WHAT THE TASK REQUIRES:
The line that contains "出客厅的时候，我用上龙蛇图腾的力量，将身体肌肉爆到一个极限程度。 [107, 799]" and all lines following it to the end of the data below: set these down exactly, and nothing besides.

Dataset entries:
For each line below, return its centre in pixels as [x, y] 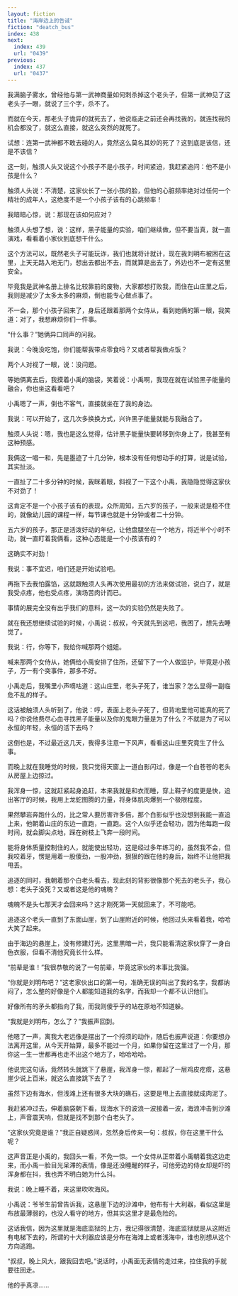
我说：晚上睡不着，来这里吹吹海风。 [60, 1189]
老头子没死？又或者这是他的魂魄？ [69, 889]
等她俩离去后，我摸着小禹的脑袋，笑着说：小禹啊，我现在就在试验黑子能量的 [119, 379]
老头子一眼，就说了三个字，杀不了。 [60, 103]
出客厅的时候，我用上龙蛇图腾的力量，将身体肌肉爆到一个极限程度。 [107, 799]
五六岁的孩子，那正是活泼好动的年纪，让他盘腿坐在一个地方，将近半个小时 [116, 529]
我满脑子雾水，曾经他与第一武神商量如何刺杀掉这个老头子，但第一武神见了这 [119, 94]
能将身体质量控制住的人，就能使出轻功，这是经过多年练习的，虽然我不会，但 [119, 847]

SOLVED EXERCISE:
出客厅的时候，我用上龙蛇图腾的力量，将身体肌肉爆到一个极限程度。 [107, 799]
五六岁的孩子，那正是活泼好动的年纪，让他盘腿坐在一个地方，将近半个小时 [116, 529]
我满脑子雾水，曾经他与第一武神商量如何刺杀掉这个老头子，但第一武神见了这 [119, 94]
能将身体质量控制住的人，就能使出轻功，这是经过多年练习的，虽然我不会，但 [119, 847]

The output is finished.